Para despejar la cuestión, basta apuntar que se trata de un gran libro plagado
de historias —Julian es ante todo un narrador— y de argumentos, pero en el que
no cuenta una historia, sino que pretende compartir lo que un hombre piensa
acerca de la muerte, a partir de sus lecturas y del intercambio de experiencias
y reflexiones con un filósofo, su propio hermano.
Además de la muerte, en Nada que temer —en efecto, un título que
adelanta conclusiones—, hay un tres presencias persistentes: Dios, la religión
y el arte de la ficción: “No creo en Dios, pero le echo de menos”, declara el
novelista para tirar cuanto antes la primera carta a la mesa, y páginas
adelante abunda: “Si me declaré ateo a los veinte y agnóstico a los cincuenta,
no es porque entretanto haya adquirido más conocimiento: sólo una mayor
conciencia de mi ignorancia”. Con todo, el novelista se permite barajar las
posibilidades —“… de las hipótesis obsesivas de los no creyentes: ¿qué pasaría
‘si fuera verdad’…?”—, y no son sólo con dos: con Jules Renard —un escritor
francés decimonónico con quien evidentemente se identifica— juega con la contingencia
de que Dios exista pero prefiera no tener presencia en nuestro entorno —dice
Renard: “Dios no cree en nuestro Dios”, y “Sí, Dios existe, pero no sabe más
sobre Él que nosotros”—… (¿y qué tal que Dios no cree que nosotros existamos?).
A lo largo de trescientas páginas, Julian
conversa con la presencia de Jonathan y con sus escritores y músicos, no sólo
con sus obras, también y sobre todo con sus vidas y formas de morir. Respecto a
Montaigne, Flaubert, Renard, Sumerset Maugham… proclama: “Tales artistas
—artistas muertos— son mi compañía diaria, pero también mis antepasados. Son mi
auténtico linaje. Puede que la descendencia no sea directa ni demostrable —hijo
legítimo, y todo eso—, pero de todos modos los reclamo”.

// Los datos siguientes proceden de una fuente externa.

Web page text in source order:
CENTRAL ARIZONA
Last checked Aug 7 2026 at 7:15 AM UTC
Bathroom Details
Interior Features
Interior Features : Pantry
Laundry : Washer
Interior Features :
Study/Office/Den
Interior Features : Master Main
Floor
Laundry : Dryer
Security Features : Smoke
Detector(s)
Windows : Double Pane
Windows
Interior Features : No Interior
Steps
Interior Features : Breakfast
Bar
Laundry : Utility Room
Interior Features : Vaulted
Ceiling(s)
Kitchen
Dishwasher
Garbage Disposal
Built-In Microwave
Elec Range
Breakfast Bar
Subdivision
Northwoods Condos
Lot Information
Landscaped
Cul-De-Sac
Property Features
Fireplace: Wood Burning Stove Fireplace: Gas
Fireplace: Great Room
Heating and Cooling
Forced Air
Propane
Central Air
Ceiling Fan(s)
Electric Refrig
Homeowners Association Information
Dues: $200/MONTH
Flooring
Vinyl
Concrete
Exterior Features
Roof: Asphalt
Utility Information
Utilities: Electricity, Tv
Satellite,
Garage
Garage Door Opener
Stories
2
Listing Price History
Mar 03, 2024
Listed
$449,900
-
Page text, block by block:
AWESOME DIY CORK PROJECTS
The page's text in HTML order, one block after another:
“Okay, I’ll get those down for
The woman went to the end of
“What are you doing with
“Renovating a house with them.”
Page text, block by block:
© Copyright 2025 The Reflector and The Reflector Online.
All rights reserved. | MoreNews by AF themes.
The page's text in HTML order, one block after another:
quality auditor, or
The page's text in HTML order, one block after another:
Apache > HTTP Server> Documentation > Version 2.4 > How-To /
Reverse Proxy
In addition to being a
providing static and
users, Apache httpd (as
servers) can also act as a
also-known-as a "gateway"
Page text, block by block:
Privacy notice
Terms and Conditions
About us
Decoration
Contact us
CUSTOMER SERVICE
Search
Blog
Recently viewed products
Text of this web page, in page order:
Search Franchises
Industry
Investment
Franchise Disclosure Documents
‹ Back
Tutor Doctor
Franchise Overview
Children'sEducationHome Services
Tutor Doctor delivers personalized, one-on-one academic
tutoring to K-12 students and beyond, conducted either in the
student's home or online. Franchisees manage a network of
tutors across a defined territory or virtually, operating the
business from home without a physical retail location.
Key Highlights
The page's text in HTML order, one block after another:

La religión “¿hacía que la gente se
comportase mejor? —se pregunta—. A veces; a veces no; creyentes e incrédulos
han sido en sus delitos igual de ingeniosos y viles”. Entonces, ¿por qué
añoramos tanto la religión? “Porque era una ficción suprema, y es normal sentir
una pérdida al cerrar una gran novela”. Una ficción mayúscula, totalizante, que
prohibía lecturas alternativas —“la religión tiende al autoritarismo como el
capitalismo al monopolio”—. Sin religión, la idea de Dios perdió estructura y
en su lugar quedó la oscuridad: “el temor a la muerte sustituye el temor a Dios”.

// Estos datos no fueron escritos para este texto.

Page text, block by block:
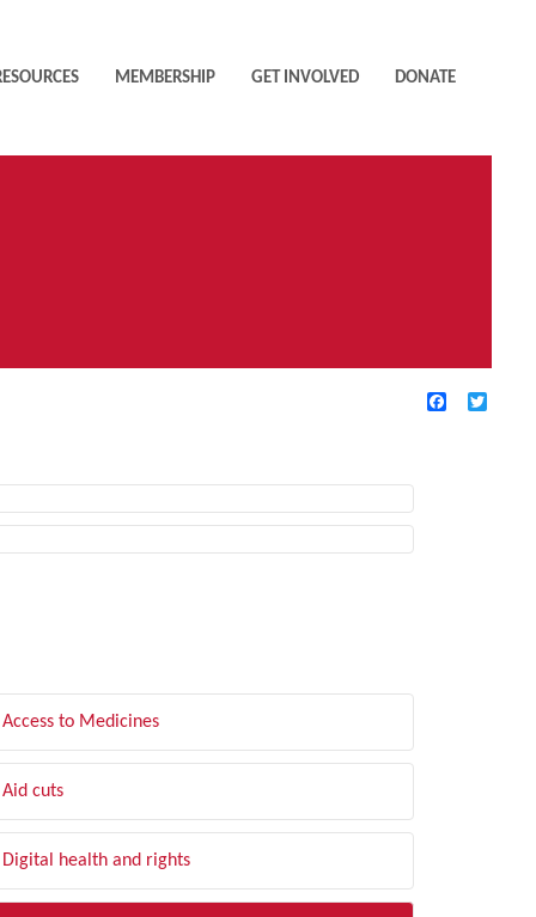
MEMBERSHIP GET INVOLVED DONATE
Facebook
Access to Medicines
Aid cuts
Digital health and rights
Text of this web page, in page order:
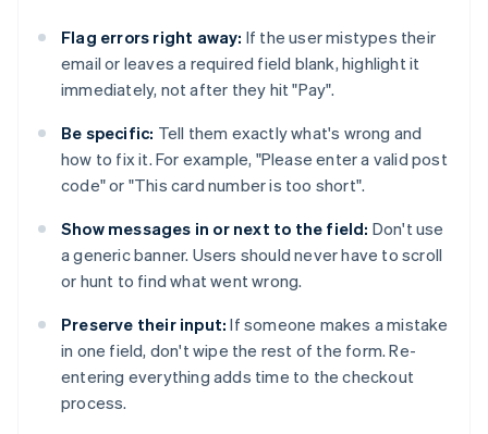
Flag errors right away: If the user mistypes their
email or leaves a required field blank, highlight it
immediately, not after they hit "Pay".
Be specific: Tell them exactly what's wrong and
how to fix it. For example, "Please enter a valid post
code" or "This card number is too short".
Show messages in or next to the field: Don't use
a generic banner. Users should never have to scroll
or hunt to find what went wrong.
Preserve their input: If someone makes a mistake
in one field, don't wipe the rest of the form. Re-
entering everything adds time to the checkout
process.
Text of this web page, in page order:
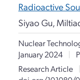
Radioactive
Siyao Gu,
Nuclear
January 2024
|
Research Article
|

En Occidente, el siglo XXI lo vivimos no
sólo con la ficción suprema desacreditada, también muchos sabemos que la
preciada conciencia, la vanagloriada individualidad, no es más que otra
ficción: “Yo, o incluso yo, no
produzco pensamientos: los pensamientos me producen a mí”, así que “ese ‘yo’ al
que tanto apreciamos sólo existe propiamente dicho en la gramática”.
Y, claro, no podía ser de otra forma: reflexionar
sobre la muerte desentraña la vida: “Vivimos en gran medida de acuerdo con los
postulados de una religión en la que ya no creemos. Vivimos como criaturas
dotadas de un puro libre albedrío, a pesar de que los filósofos y los biólogos
evolucionistas nos dicen que es en gran parte una ilusión. Vivimos como si la
memoria fuese una consigna de equipajes bien construida y atendida por un
personal eficiente. Vivimos como si el alma fuera una identidad identificable y
ubicable, en vez de una historia que el cerebro se cuenta a sí mismo.” Vivimos
como si la muerte no fuera nada…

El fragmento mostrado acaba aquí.